Work instructions
Write out the records below exactly as they appear, skipping each picture.

Records from a data collection

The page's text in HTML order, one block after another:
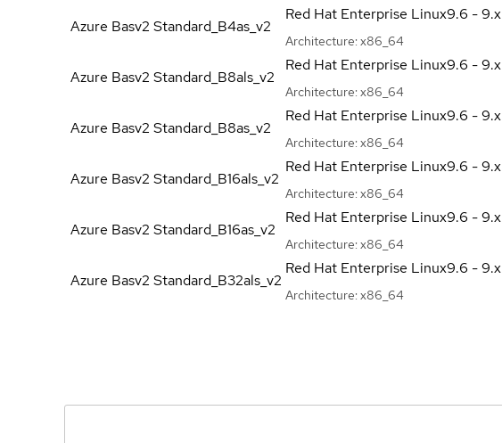
Azure Basv2 Standard_B4as_v2
Red Hat Enterprise Linux9.6 - 9.x
Architecture: x86_64
Azure Basv2 Standard_B8als_v2
Red Hat Enterprise Linux9.6 - 9.x
Architecture: x86_64
Azure Basv2 Standard_B8as_v2
Red Hat Enterprise Linux9.6 - 9.x
Architecture: x86_64
Azure Basv2 Standard_B16als_v2
Red Hat Enterprise Linux9.6 - 9.x
Architecture: x86_64
Azure Basv2 Standard_B16as_v2
Red Hat Enterprise Linux9.6 - 9.x
Architecture: x86_64
Azure Basv2 Standard_B32als_v2
Red Hat Enterprise Linux9.6 - 9.x
Architecture: x86_64
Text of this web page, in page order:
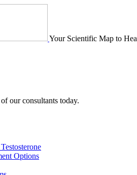
Your Scientific Map to
our consultants today.
Options
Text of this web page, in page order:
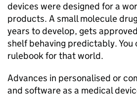
devices were designed for a
products. A small molecule
years to develop, gets
shelf behaving predictably. You
rulebook for that world.
Advances in personalised or
and software as a medical

Result for this exercise
The page's text in HTML order, one block after another:
Azure Basv2 Standard_B4as_v2
Red Hat Enterprise Linux9.6 - 9.x
Architecture: x86_64
Azure Basv2 Standard_B8als_v2
Red Hat Enterprise Linux9.6 - 9.x
Architecture: x86_64
Azure Basv2 Standard_B8as_v2
Red Hat Enterprise Linux9.6 - 9.x
Architecture: x86_64
Azure Basv2 Standard_B16als_v2
Red Hat Enterprise Linux9.6 - 9.x
Architecture: x86_64
Azure Basv2 Standard_B16as_v2
Red Hat Enterprise Linux9.6 - 9.x
Architecture: x86_64
Azure Basv2 Standard_B32als_v2
Red Hat Enterprise Linux9.6 - 9.x
Architecture: x86_64
Text of this web page, in page order:
Your Scientific Map to
our consultants today.
Options
Text of this web page, in page order:
devices were designed for a
products. A small molecule
years to develop, gets
shelf behaving predictably. You
rulebook for that world.
Advances in personalised or
and software as a medical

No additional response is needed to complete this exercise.